齊伯熟悉的聲音旋即在外間響起:「是老奴,少主可曾起身?」
陸啟沛聞言便直接將窗戶打開了,齊伯見她穿戴整齊顯是早有準備,便略一欠身,說道:「少主既已準備妥當,那便隨老奴去吧。」
要去哪裡,要做什麼,兩人似乎心照不宣。
陸啟沛也不多言,輕輕地「嗯」了一聲,便直接翻窗跟著齊伯走了。兩人便如這暗夜中的影子一般,隱在暗處行走,不曾驚動任何人,直接離開了縣衙。
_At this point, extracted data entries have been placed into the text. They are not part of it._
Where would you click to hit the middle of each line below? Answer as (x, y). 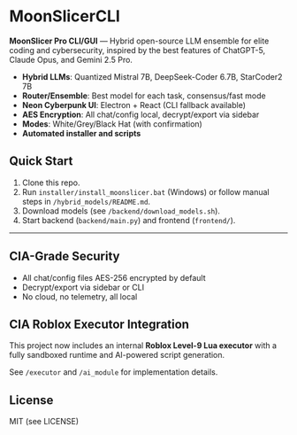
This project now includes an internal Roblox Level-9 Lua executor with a (143, 346)
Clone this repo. (51, 183)
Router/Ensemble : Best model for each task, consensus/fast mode (144, 96)
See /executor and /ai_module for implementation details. (114, 372)
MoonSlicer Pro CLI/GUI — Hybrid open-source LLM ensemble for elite (139, 41)
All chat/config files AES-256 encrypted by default (114, 277)
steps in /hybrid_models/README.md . (86, 201)
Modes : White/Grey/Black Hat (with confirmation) (112, 124)
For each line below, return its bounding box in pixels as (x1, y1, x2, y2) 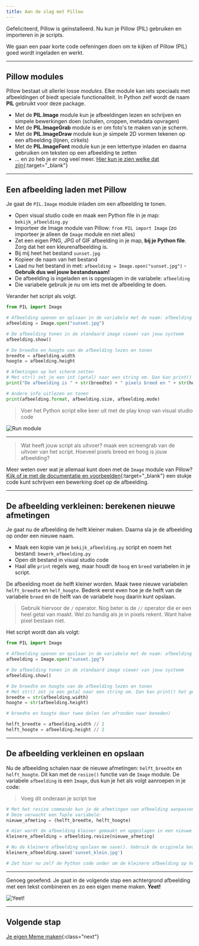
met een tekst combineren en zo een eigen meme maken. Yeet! (6, 883, 161, 890)
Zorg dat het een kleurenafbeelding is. (14, 244, 108, 251)
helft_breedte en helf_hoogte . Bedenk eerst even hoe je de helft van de (6, 587, 182, 594)
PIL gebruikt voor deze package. (6, 100, 86, 107)
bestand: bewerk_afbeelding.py (14, 550, 91, 557)
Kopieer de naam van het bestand (14, 256, 98, 263)
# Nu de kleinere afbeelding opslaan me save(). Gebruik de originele (6, 844, 184, 851)
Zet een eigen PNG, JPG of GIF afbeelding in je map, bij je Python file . (14, 237, 187, 244)
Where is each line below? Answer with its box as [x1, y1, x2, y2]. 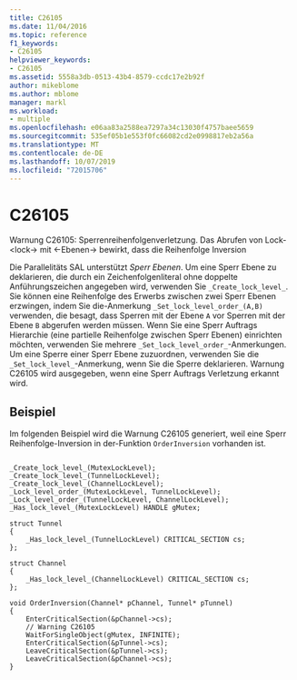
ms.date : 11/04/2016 [9, 22, 88, 31]
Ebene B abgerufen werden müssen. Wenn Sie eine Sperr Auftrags [9, 320, 258, 331]
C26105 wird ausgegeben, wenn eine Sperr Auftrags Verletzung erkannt [9, 368, 280, 379]
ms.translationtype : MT [9, 140, 100, 149]
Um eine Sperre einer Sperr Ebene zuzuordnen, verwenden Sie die [9, 349, 260, 360]
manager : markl [9, 97, 67, 107]
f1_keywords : [9, 38, 59, 48]
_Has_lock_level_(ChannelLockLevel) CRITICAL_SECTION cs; [25, 575, 250, 585]
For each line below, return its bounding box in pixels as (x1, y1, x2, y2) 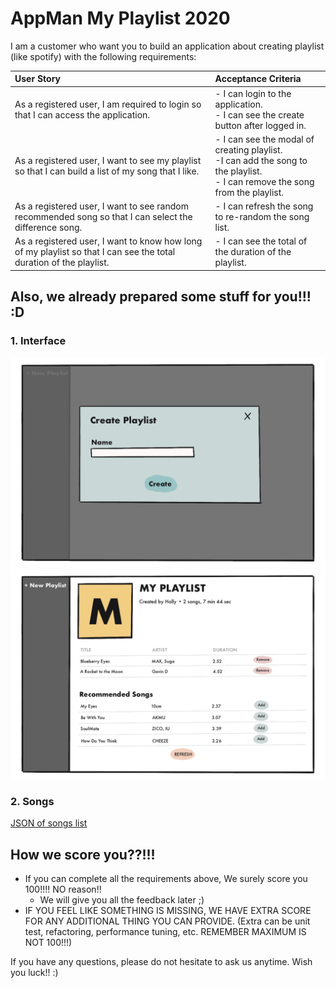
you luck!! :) (10, 967, 59, 979)
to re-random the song (214, 211, 310, 223)
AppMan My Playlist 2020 (10, 7, 231, 30)
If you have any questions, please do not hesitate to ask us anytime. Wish (10, 956, 313, 968)
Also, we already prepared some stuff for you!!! (10, 288, 312, 306)
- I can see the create (214, 108, 305, 121)
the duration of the (214, 246, 292, 258)
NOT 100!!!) (24, 937, 73, 949)
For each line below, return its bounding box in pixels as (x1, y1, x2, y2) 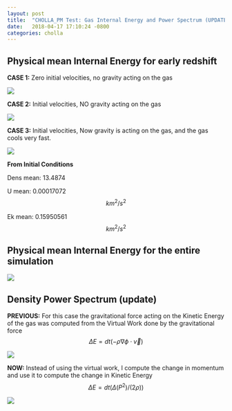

河曲縣城不算大,陸啟沛這幾日間為了查案也走得熟了,當下跟著齊伯七拐八繞的,很快便入了城中一家富戶的宅邸。有趣的是這間宅子距離那樁殺親案的案發地很近,陸啟沛這兩日從門前經過了不知一回,也聽說了此間主人不少事跡。
只不知,這地方竟也是陸家勢力。
兩人前腳進門,還未來得及踏足屋舍,後腳便有不少人主動迎了出來。看年紀,大多不輕,他們看看齊伯又看看陸啟沛,眼中閃過一絲驚疑,旋即俯身行禮,口中齊喚:「少主。」
陸啟沛的心止不住狂跳了一下,不過三年的時光早已經教會了她喜怒不形於色,當下便衝著眾人一抬手道:「諸位免禮。今日終於得見,也不枉我這幾年努力。」
眾人頭垂得更低了,都道不敢,又請陸啟沛先行入內。
陸啟沛也不推辭,一拂袖,便越過眾人走在了前面,氣度儀態令人折服。
有走在後面的人,偷偷拉了拉同伴衣袖,遲疑問道:「這位……真的是新少主嗎?我看她與之前的成少主生得幾乎一模一樣,成少主若在,如今便當是如此模樣吧?」
同伴心裡也犯嘀咕,雖然早就聽聞兩位少主生得相似,可真像成這樣還真讓人覺得驚奇。
覺得驚奇的不止這二人,幾乎所有人見到陸啟沛後,都忍不住頻頻將目光投注在她身上。尤其幾個知道她女兒身的,看著她俊秀中不失稜角的容貌,便又在心中暗暗跟陸啟成比較,然後愈發納罕。
陸啟沛任由他們打量,而在眾人打量她的時候,她也在打量著這些人——三年的時間不是虛耗,雖然因為她偏向祁陽的緣故讓齊伯頗有怨言,但除此之外她卻能做到盡善盡美。
時間久了,又別無選擇,齊伯終究還是只能將手中勢力託付。
只以往常在京中,陸啟沛所能接觸到的人和事還是太少。今日來到這河曲,方才是她頭一回真正接見手下眾人,而後將眼前眾人與她書信聯絡了三年的人紛紛對號入座。
當然,三年時光,除了齊伯,也足夠陸啟沛將這些人心收服。